German World War II submarine

German submarine U-673 was a Type VIIC U-boat of Nazi Germany's Kriegsmarine during World War II. The submarine was laid down on 20 January 1942 at the Howaldtswerke yard at Hamburg, launched on 27 February 1943, and commissioned on 8 May 1943 under the command of Oberleutnant zur See Gerhard Haelbich.
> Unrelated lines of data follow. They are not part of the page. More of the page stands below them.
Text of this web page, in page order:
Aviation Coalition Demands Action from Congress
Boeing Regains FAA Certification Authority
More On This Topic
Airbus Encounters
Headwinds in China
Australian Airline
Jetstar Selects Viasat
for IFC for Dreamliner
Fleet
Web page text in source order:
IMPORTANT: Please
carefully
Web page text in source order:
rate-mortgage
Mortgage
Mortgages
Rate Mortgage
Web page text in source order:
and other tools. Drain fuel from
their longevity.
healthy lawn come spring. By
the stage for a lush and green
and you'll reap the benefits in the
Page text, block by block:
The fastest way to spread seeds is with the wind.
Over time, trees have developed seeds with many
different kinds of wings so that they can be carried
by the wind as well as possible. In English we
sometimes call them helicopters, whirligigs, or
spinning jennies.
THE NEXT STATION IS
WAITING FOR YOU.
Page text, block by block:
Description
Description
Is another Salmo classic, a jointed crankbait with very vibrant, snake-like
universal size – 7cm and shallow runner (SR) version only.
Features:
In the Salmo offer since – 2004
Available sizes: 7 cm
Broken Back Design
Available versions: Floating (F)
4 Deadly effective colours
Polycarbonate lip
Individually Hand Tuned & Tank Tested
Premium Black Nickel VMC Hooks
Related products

Attached to 5th U-boat Flotilla based at Kiel, U-673 completed her training period on 31 May 1944 and was assigned to front-line service.

==Design==
German Type VIIC submarines were preceded by the shorter Type VIIB submarines. U-673 had a displacement of 769 t when at the surface and 871 t while submerged. She had a total length of 67.10 m, a pressure hull length of 50.50 m, a beam of 6.20 m, a height of 9.60 m, and a draught of 4.74 m. The submarine was powered by two Germaniawerft F46 four-stroke, six-cylinder supercharged diesel engines producing a total of 2800 to 3200 PS for use while surfaced, two Siemens-Schuckert GU 343/38–8 double-acting electric motors producing a total of 750 PS for use while submerged. She had two shafts and two 1.23 m propellers. The boat was capable of operating at depths of up to 230 m.
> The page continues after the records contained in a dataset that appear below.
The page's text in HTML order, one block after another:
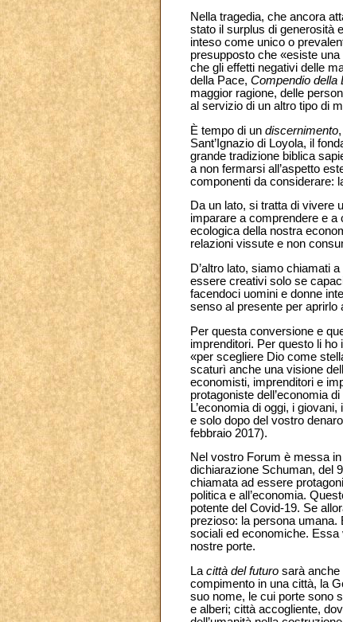
Nella tragedia, che ancora
stato il surplus di generosità
inteso come unico o
presupposto che «esiste
che gli effetti negativi delle
della Pace, Compendio della
maggior ragione, delle
al servizio di un altro tipo di
È tempo di un discernimento
Sant’Ignazio di Loyola, il
grande tradizione biblica
a non fermarsi all’aspetto
componenti da considerare:
Da un lato, si tratta di vivere
imparare a comprendere e a
ecologica della nostra
relazioni vissute e non
D’altro lato, siamo chiamati
essere creativi solo se
facendoci uomini e donne
senso al presente per aprirlo
Per questa conversione e
imprenditori. Per questo li
«per scegliere Dio come
scaturì anche una visione
economisti, imprenditori e
protagoniste dell’economia
L’economia di oggi, i
e solo dopo del vostro
febbraio 2017).
Nel vostro Forum è messa in
dichiarazione Schuman, del
chiamata ad essere
politica e all’economia.
potente del Covid-19. Se
prezioso: la persona umana.
sociali ed economiche. Essa
nostre porte.
La città del futuro sarà anche
compimento in una città, la
suo nome, le cui porte sono
e alberi; città accogliente,
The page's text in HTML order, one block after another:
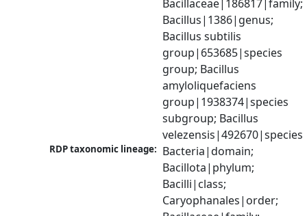
Bacillaceae|186817|family;
Bacillus|1386|genus;
Bacillus subtilis
group|653685|species
group; Bacillus
amyloliquefaciens
group|1938374|species
subgroup; Bacillus
velezensis|492670|species
RDP taxonomic lineage: Bacteria|domain;
Bacillota|phylum;
Bacilli|class;
Caryophanales|order;
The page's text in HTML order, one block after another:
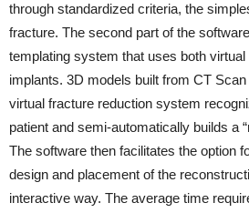
through standardized criteria, the
fracture. The second part of the
templating system that uses both
implants. 3D models built from CT
virtual fracture reduction system
patient and semi-automatically builds a
The software then facilitates the option
design and placement of the
interactive way. The average time
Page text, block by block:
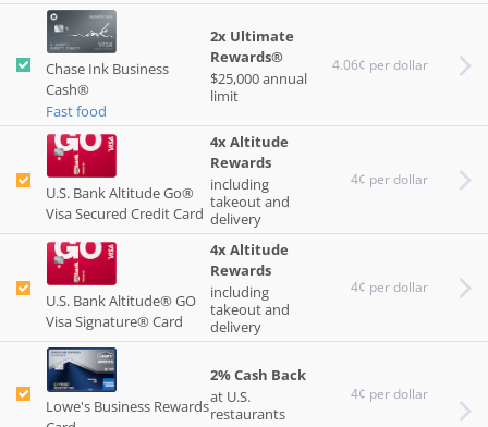
Chase Ink Business
Cash®
Fast food
2x Ultimate
Rewards®
$25,000 annual
limit
4.06¢ per dollar
U.S. Bank Altitude Go®
Visa Secured Credit Card
4x Altitude
Rewards
including
takeout and
delivery
4¢ per dollar
U.S. Bank Altitude® GO
Visa Signature® Card
4x Altitude
Rewards
including
takeout and
delivery
4¢ per dollar
Lowe's Business Rewards
2% Cash Back
at U.S.
restaurants
4¢ per dollar

The submarine had a maximum surface speed of 17.7 kn and a maximum submerged speed of 7.6 kn. When submerged, the boat could operate for 80 nmi at 4 kn; when surfaced, she could travel 8500 nmi at 10 kn. U-673 was fitted with five 53.3 cm torpedo tubes (four fitted at the bow and one at the stern), fourteen torpedoes, one 8.8 cm SK C/35 naval gun, (220 rounds), one 3.7 cm Flak M42 and two twin 2 cm C/30 anti-aircraft guns. The boat had a complement of between forty-four and sixty.

==Service history==

On 14 September 1944, U-673 left St. Nazaire, France, for Norway, reaching Bergen on 19 October 1944. There the U-boat joined a convoy south. Early on 24 October 1944, U-673 collided with north of Stavanger and was beached at Smaaskjaer. Later the U-boat was salvaged and towed to Stavanger. U-673 remained in Stavanger for the rest of the war and became British war booty in 1945. In 1946 the U-boat was broken up for scrap.